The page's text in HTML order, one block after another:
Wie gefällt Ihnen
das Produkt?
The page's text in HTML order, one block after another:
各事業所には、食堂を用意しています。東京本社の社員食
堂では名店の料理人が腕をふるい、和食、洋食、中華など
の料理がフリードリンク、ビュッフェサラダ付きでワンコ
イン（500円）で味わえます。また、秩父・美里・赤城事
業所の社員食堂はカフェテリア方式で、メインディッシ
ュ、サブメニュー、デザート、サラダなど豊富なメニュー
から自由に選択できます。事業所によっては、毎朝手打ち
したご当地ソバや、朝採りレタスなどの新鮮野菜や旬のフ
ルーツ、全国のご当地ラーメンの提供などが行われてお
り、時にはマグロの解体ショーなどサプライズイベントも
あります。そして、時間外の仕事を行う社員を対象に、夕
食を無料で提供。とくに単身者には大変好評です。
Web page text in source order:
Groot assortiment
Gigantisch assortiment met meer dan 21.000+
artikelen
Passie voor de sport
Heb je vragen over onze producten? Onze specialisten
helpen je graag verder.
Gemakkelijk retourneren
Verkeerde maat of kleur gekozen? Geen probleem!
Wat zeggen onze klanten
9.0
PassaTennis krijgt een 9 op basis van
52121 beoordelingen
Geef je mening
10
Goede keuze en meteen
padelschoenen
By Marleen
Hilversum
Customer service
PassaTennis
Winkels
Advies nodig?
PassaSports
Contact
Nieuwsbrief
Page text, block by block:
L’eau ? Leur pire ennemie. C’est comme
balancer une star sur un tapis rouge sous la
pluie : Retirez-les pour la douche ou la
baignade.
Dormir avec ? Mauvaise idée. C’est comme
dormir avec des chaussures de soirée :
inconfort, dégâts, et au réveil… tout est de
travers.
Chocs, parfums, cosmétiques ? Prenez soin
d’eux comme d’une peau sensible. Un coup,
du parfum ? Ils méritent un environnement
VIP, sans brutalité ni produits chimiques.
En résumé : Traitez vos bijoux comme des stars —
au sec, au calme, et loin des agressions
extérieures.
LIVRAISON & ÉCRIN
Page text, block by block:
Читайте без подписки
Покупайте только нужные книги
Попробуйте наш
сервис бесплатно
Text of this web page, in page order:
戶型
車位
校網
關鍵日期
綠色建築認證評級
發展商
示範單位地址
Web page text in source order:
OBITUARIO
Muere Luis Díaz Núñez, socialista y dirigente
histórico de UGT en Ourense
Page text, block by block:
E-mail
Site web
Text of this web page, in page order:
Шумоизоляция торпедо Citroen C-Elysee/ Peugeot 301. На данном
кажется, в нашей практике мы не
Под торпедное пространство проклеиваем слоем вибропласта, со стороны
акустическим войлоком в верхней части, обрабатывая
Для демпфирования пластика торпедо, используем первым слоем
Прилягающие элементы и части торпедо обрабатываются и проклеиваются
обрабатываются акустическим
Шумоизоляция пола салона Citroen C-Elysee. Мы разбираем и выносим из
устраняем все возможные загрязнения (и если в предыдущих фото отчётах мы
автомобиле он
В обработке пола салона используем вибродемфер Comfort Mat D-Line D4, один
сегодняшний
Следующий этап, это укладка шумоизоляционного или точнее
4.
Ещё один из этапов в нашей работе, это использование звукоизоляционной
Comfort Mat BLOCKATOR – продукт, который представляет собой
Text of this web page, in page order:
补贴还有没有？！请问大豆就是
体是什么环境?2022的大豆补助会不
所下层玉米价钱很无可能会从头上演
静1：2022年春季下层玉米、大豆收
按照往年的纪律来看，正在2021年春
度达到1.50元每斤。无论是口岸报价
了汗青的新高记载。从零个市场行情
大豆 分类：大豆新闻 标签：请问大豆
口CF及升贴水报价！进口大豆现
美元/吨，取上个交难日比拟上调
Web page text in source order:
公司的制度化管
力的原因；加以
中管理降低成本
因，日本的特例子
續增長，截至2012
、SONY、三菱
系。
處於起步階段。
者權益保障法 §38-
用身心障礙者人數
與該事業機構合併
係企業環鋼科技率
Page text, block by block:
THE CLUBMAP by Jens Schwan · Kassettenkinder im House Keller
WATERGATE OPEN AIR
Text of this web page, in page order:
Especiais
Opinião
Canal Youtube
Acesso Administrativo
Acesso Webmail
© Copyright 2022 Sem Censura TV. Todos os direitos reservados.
::::::::
In the entries above, restate word for word the lines between the one holding "Muere Luis Díaz Núñez, socialista y dirigente" and the one holding "Ещё один из", inclusive, and nothing besides.

Muere Luis Díaz Núñez, socialista y dirigente
histórico de UGT en Ourense
Page text, block by block:
E-mail
Site web
Text of this web page, in page order:
Шумоизоляция торпедо Citroen C-Elysee/ Peugeot 301. На данном
кажется, в нашей практике мы не
Под торпедное пространство проклеиваем слоем вибропласта, со стороны
акустическим войлоком в верхней части, обрабатывая
Для демпфирования пластика торпедо, используем первым слоем
Прилягающие элементы и части торпедо обрабатываются и проклеиваются
обрабатываются акустическим
Шумоизоляция пола салона Citroen C-Elysee. Мы разбираем и выносим из
устраняем все возможные загрязнения (и если в предыдущих фото отчётах мы
автомобиле он
В обработке пола салона используем вибродемфер Comfort Mat D-Line D4, один
сегодняшний
Следующий этап, это укладка шумоизоляционного или точнее
4.
Ещё один из этапов в нашей работе, это использование звукоизоляционной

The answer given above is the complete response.